Cache hit ratio matters above all else.

  • 99% hit → 1 in 100 requests hits disk → fast
  • 95% hit → 5 in 100 requests hit disk → 5× more I/O → noticeable degradation
  • 80% hit → catastrophic for a latency-sensitive system

LSM Compaction Strategies

Strategy How Best for
Size-tiered (default Cassandra) Merge SSTables of similar size together Write-heavy; fewer compactions
Leveled (RocksDB default) Strict level sizes; L(n+1) = 10× L(n) Read-heavy; bounded read amplification
FIFO Evict oldest SSTables when size limit hit Time-series, logs; no merging
Tiered + Leveled Tiered at top levels, leveled at bottom Hybrid workloads (RocksDB universal)

Examples

DB Notes
RocksDB Facebook; underlying engine for TiKV, CockroachDB, MyRocks
Cassandra LSM per node; pluggable compaction
LevelDB Google's reference implementation
HBase LSM on top of HDFS
ScyllaDB C++ reimplementation of Cassandra

Indexing Strategies

Clustered Index

Data rows physically stored in index order. The index IS the table.

Clustered index on user_id:
  Leaf page 1: [id=1, name=Alice, ...] [id=2, name=Bob, ...] [id=3, ...]
  Leaf page 2: [id=4, ...] ...

Range scan WHERE user_id BETWEEN 1 AND 100:
  → sequential leaf page reads → very fast (data is contiguous on disk)
  • Only one clustered index per table (data can only be in one physical order).
  • InnoDB: clustered on primary key by default.
  • PostgreSQL: heap-based (unordered); CLUSTER command reorders once but doesn't stay ordered.

Secondary Index

A separate B+ tree whose leaf nodes store a pointer back to the primary row.

Secondary index on email:
  Leaf: [email="alice@x.com" → PK=42] [email="bob@x.com" → PK=7] ...

Query: SELECT * WHERE email="alice@x.com"
  1. Lookup secondary index → get PK=42
  2. Lookup clustered index with PK=42 → fetch full row  ← "key lookup" / double read
  • Index-only scan / covering index: if query only needs columns inside the index, skip step 2.
  • In LSM (Cassandra): secondary indexes are a separate local SSTable structure per node.

Hash Index

In-memory hash map: key → byte offset on disk. Used by Bitcask (Riak's engine).

hash("alice") → offset 4096
hash("bob")   → offset 8192
  • O(1) point lookup.
  • No range queries — hash has no ordering.
  • Entire hash map must fit in RAM.
  • Used by: Bitcask, Redis (all data structures backed by hash tables), InnoDB adaptive hash index (auto-built for hot B+ tree pages).

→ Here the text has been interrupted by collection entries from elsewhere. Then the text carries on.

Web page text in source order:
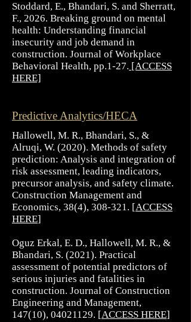
Stoddard, E., Bhandari, S. and Sherratt,
F., 2026. Breaking ground on mental
health: Understanding financial
insecurity and job demand in
construction. Journal of Workplace
Behavioral Health, pp.1-27. [ACCESS
HERE]
Predictive Analytics/HECA
Hallowell, M. R., Bhandari, S., &
Alruqi, W. (2020). Methods of safety
prediction: Analysis and integration of
risk assessment, leading indicators,
precursor analysis, and safety climate.
Construction Management and
Economics, 38(4), 308-321. [ACCESS
HERE]
Oguz Erkal, E. D., Hallowell, M. R., &
Bhandari, S. (2021). Practical
assessment of potential predictors of
serious injuries and fatalities in
construction. Journal of Construction
Engineering and Management,
147(10), 04021129. [ACCESS HERE]

DDIA p.73: "The hash table must fit in memory... Also, range queries are not efficient."

Composite Index

Index on multiple columns (a, b, c)left-prefix rule:

Effective for: (a), (a,b), (a,b,c)
Useless for:   (b), (c), (b,c)   ← can't skip leading column

Column order: most selective or most frequently filtered column leftmost.

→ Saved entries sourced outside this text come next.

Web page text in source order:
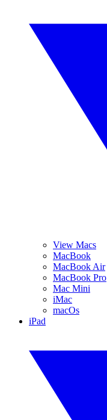
View Macs
MacBook
MacBook Air
MacBook Pro
Mac Mini
iMac
macOs
iPad

LSM Indexing: Local vs Global (Distributed)

Relevant in distributed LSM stores (Cassandra, HBase, DynamoDB).

Local (Secondary) Index

Each node indexes only the data it owns.

Node 1 owns keys A–M → local secondary index covers A–M only
Node 2 owns keys N–Z → local secondary index covers N–Z only

Write on Node 1: update local index only → fast, no coordination

Read on secondary key "email":
  → scatter request to ALL nodes
  → each checks its local index
  → coordinator merges results
  • Write: fast (local, no coordination).
  • Read: scatter-gather → fan-out to every node → higher latency, more load.
  • Used by: Cassandra secondary indexes.

Global Index

A separate index structure, itself partitioned across nodes, independent of data partitioning.

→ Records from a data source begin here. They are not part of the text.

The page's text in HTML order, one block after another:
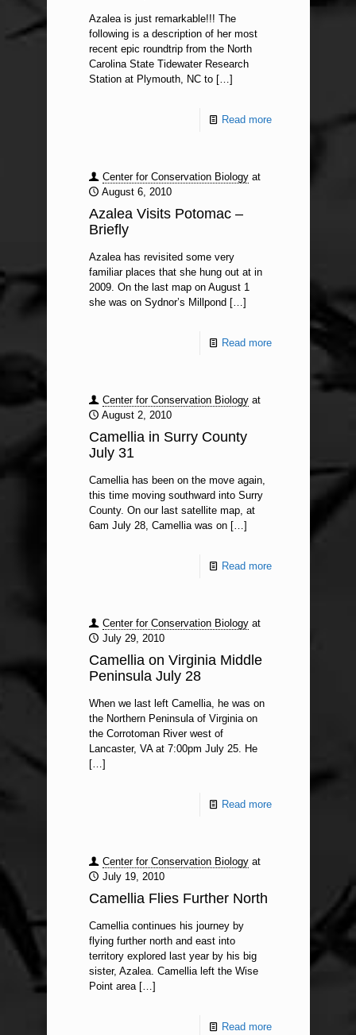
Azalea is just remarkable!!! The
following is a description of her most
recent epic roundtrip from the North
Carolina State Tidewater Research
Station at Plymouth, NC to[…]
Read more
Center for Conservation Biology at
August 6, 2010
Azalea Visits Potomac –
Briefly
Azalea has revisited some very
familiar places that she hung out at in
2009. On the last map on August 1
she was on Sydnor’s Millpond […]
Read more
Center for Conservation Biology at
August 2, 2010
Camellia in Surry County
July 31
Camellia has been on the move again,
this time moving southward into Surry
County. On our last satellite map, at
6am July 28, Camellia was on[…]
Read more
Center for Conservation Biology at
July 29, 2010
Camellia on Virginia Middle
Peninsula July 28
When we last left Camellia, he was on
the Northern Peninsula of Virginia on
the Corrotoman River west of
Lancaster, VA at 7:00pm July 25. He
[…]
Read more
Center for Conservation Biology at
July 19, 2010
Camellia Flies Further North
Camellia continues his journey by
flying further north and east into
territory explored last year by his big
sister, Azalea. Camellia left the Wise
Point area[…]
Read more

Data partitioned by user_id (hash).
Global index on email, partitioned by hash(email).

Write user_id=42, email="alice@x.com":
  → write data to Node A (hash(42))
  → write index entry to Node B (hash("alice@x.com"))  ← async or 2-phase

Read WHERE email="alice@x.com":
  1. Route to index node for hash("alice") → get user_id=42   ← 1 hop
  2. Route to data node for hash(42) → return row             ← 1 hop
  • Write: must update data node + index node → distributed write (2PC or async, risk of inconsistency).
  • Read: 2 targeted hops → faster than scatter-gather.
  • Used by: DynamoDB GSI, Google Spanner, CockroachDB.

Range Queries in LSM

WHERE key BETWEEN a AND b:
  1. MemTable: iterate from a to b (skip list → O(log n) to find a, then scan)
  2. For each SSTable:
     a. Bloom filter useless (only checks point existence)
     b. Sparse index: find first block where key ≥ a
     c. Scan blocks sequentially until key > b
  3. K-way merge across all sources, deduplicate by version timestamp

Range queries are worse in LSM than B+ tree because:

  • L0 SSTables may overlap → must check all of them.
  • K-way merge overhead across levels.
  • After compaction, L1+ are sorted + non-overlapping → range scans are efficient there.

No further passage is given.